Work task. Would you please return the data below verbatim, without its pictures?

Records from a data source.
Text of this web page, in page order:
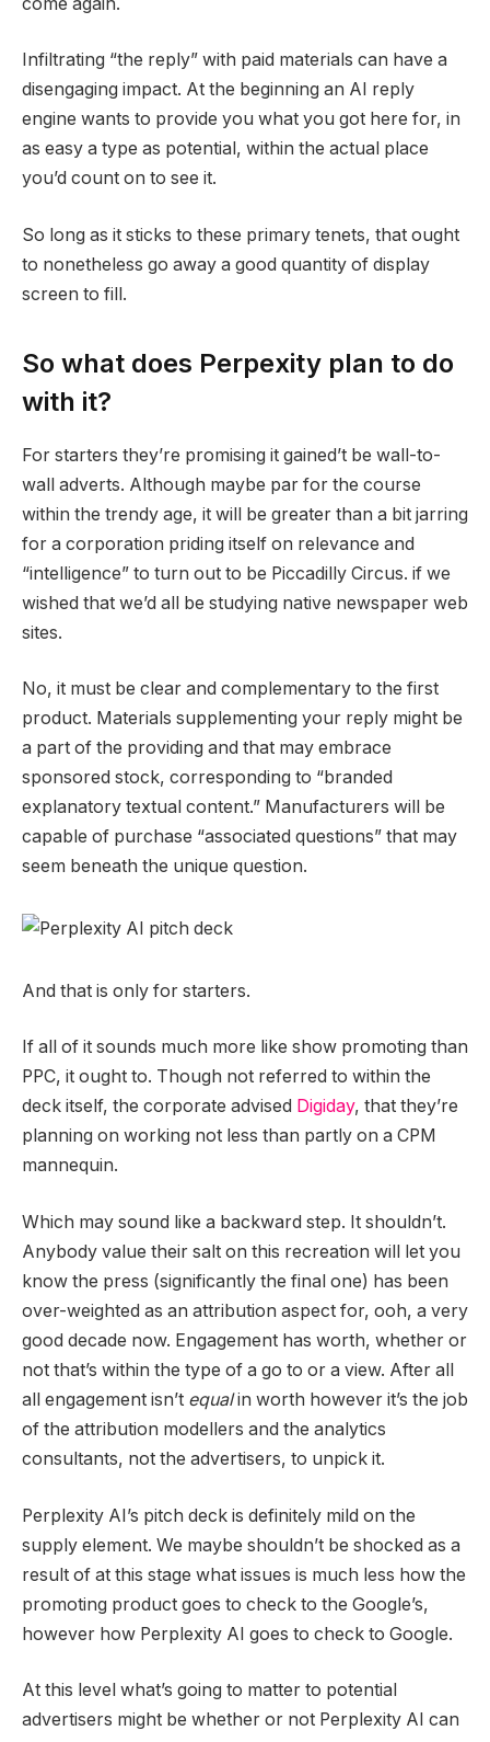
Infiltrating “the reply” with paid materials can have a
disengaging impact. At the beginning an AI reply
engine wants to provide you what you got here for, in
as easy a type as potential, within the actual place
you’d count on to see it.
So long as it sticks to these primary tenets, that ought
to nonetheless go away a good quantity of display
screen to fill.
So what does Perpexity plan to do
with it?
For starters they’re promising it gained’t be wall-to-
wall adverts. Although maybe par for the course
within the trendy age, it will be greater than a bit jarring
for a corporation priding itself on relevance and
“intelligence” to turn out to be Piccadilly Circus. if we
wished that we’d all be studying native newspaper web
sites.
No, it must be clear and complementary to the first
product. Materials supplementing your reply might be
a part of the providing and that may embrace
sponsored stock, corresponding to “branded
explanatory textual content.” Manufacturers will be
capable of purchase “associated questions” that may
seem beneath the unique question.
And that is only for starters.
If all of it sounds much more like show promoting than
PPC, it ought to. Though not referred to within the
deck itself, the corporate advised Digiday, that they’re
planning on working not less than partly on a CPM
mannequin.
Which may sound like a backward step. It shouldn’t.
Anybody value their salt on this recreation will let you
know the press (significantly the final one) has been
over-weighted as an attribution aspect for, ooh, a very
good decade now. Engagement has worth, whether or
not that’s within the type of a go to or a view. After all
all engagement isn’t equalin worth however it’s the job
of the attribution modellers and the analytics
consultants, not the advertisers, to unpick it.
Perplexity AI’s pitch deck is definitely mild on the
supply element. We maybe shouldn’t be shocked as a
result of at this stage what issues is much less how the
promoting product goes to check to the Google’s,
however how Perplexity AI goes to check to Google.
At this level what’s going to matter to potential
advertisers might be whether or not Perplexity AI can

Task answer.
Text of this web page, in page order:
Infiltrating “the reply” with paid materials can have a
disengaging impact. At the beginning an AI reply
engine wants to provide you what you got here for, in
as easy a type as potential, within the actual place
you’d count on to see it.
So long as it sticks to these primary tenets, that ought
to nonetheless go away a good quantity of display
screen to fill.
So what does Perpexity plan to do
with it?
For starters they’re promising it gained’t be wall-to-
wall adverts. Although maybe par for the course
within the trendy age, it will be greater than a bit jarring
for a corporation priding itself on relevance and
“intelligence” to turn out to be Piccadilly Circus. if we
wished that we’d all be studying native newspaper web
sites.
No, it must be clear and complementary to the first
product. Materials supplementing your reply might be
a part of the providing and that may embrace
sponsored stock, corresponding to “branded
explanatory textual content.” Manufacturers will be
capable of purchase “associated questions” that may
seem beneath the unique question.
And that is only for starters.
If all of it sounds much more like show promoting than
PPC, it ought to. Though not referred to within the
deck itself, the corporate advised Digiday, that they’re
planning on working not less than partly on a CPM
mannequin.
Which may sound like a backward step. It shouldn’t.
Anybody value their salt on this recreation will let you
know the press (significantly the final one) has been
over-weighted as an attribution aspect for, ooh, a very
good decade now. Engagement has worth, whether or
not that’s within the type of a go to or a view. After all
all engagement isn’t equalin worth however it’s the job
of the attribution modellers and the analytics
consultants, not the advertisers, to unpick it.
Perplexity AI’s pitch deck is definitely mild on the
supply element. We maybe shouldn’t be shocked as a
result of at this stage what issues is much less how the
promoting product goes to check to the Google’s,
however how Perplexity AI goes to check to Google.
At this level what’s going to matter to potential
advertisers might be whether or not Perplexity AI can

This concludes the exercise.